In order for academics to do their job, somebody else has to deal with students’ immigration issues in a systematic way – if not the central government then at least specially trained bureaucrats working within the university. In fact, most UK universities have already established dedicated teams of advisors who check all foreign students’ eligibility and assist them with any visa issues. While these advisors are usually certified (to give immigration advice) by the Office of the Immigration Services Commissioner (OISC), they are less attached to some of the logics that otherwise dominate organisational action within universities. The way the Immigration Policy and Guidance Manager justified the role of her own team clearly indicates this:

Before my team existed, these decisions might have been taken by different colleagues depending on who is involved, so it might have been the academic department even… And so there was room for different decisions based on personalities, and there was no record of those decisions, it was a bit… of a mess [… because] there is not so much awareness of the actual technicalities and the rules and so on, you know. […] I wouldn’t expect admissions to understand that necessarily, because their job is to process an application and an academic’s job is to teach (Interview 4).

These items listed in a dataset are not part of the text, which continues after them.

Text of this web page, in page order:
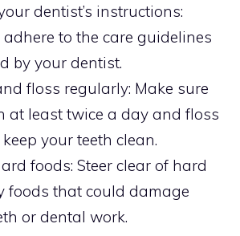
dentist’s instructions:
to the care guidelines
by your dentist.
floss regularly: Make sure
at least twice a day and floss
your teeth clean.
foods: Steer clear of hard
foods that could damage
or dental work.
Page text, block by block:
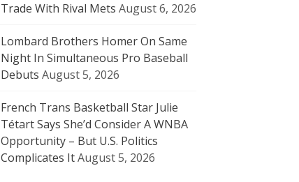
Trade With Rival Mets August 6, 2026
Lombard Brothers Homer On Same
Night In Simultaneous Pro Baseball
Debuts August 5, 2026
French Trans Basketball Star Julie
Tétart Says She’d Consider A WNBA
Opportunity – But U.S. Politics
Complicates ItAugust 5, 2026
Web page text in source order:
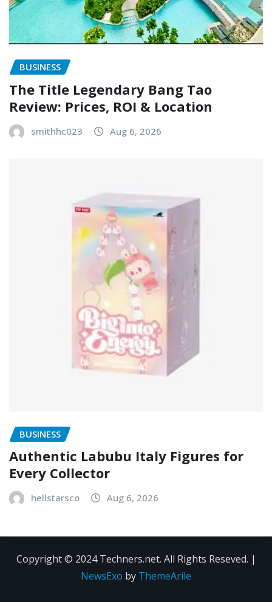
BUSINESS
The Title Legendary Bang Tao
Review: Prices, ROI & Location
smithhc023 Aug 6, 2026
BUSINESS
Authentic Labubu Italy Figures for
Every Collector
hellstarsco Aug 6, 2026
Copyright © 2024 Techners.net. All Rights Reseved. |
NewsExo by ThemeArile
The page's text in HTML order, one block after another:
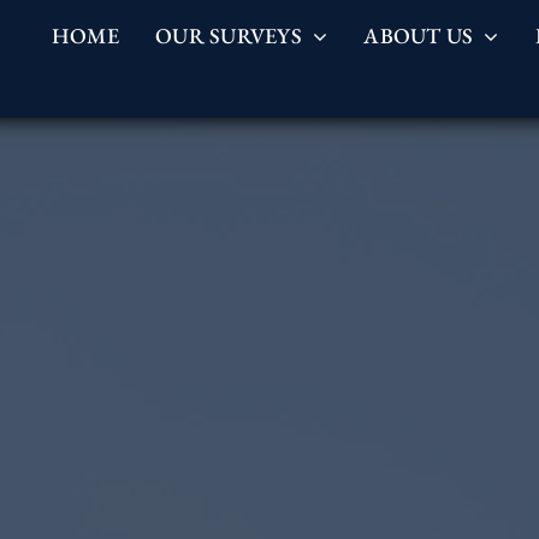
HOME OUR SURVEYS ABOUT US
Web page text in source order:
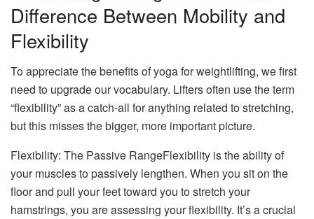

Crucial to my analysis is that also here, one side-effect of this organisational adjustment is that part of the university administration works much more closely with the immigration authority. As my interviewee explained, her team

[h]as names and contacts at the HO [and] where we are concerned about a student’s status [or] if the student is telling us things and we need more information, with the student’s consent we can actually contact the HO for what’s called a Student Eligibility Check (Interview 4).

What she initially describes as a mechanism through which the HO ‘helps’ the university to deal with complex cases, however, also puts a legal obligation on individual student advisors to inform the HO ‘if we categorically know that somebody is in breach of their visa condition’ (Interview 4). The way in which she and her team tend to handle such encounters with (potential) irregularity in practice suggests that they often struggle with this obligation:

If I’m completely honest, where we suspect that, we would, from an advisory point of view, make the student aware […] that we would have a legal obligation… But we wouldn’t… just say ‘We think you are in breach’ and tell the HO. We would kind of engage with the individual to try and encourage them to stop doing what we think they are doing; but ultimately, we wouldn’t want to kind of police that because that puts an unrealistic kind of burden on us. […] We did have an application once from a student who… was a failed asylum-seeker and had gone kind of underground, so to speak, and so obviously if we would have suddenly sent this student’s eligibility check to the HO we would be flagging up that this student is here, that we have their address, we had all that information… And that doesn’t… that’s not what we are there to do, we are there to assess a student’s ability to study with us, not to say to the HO ‘we found this failed asylum-seeker and here is where they are’ (Interview 4).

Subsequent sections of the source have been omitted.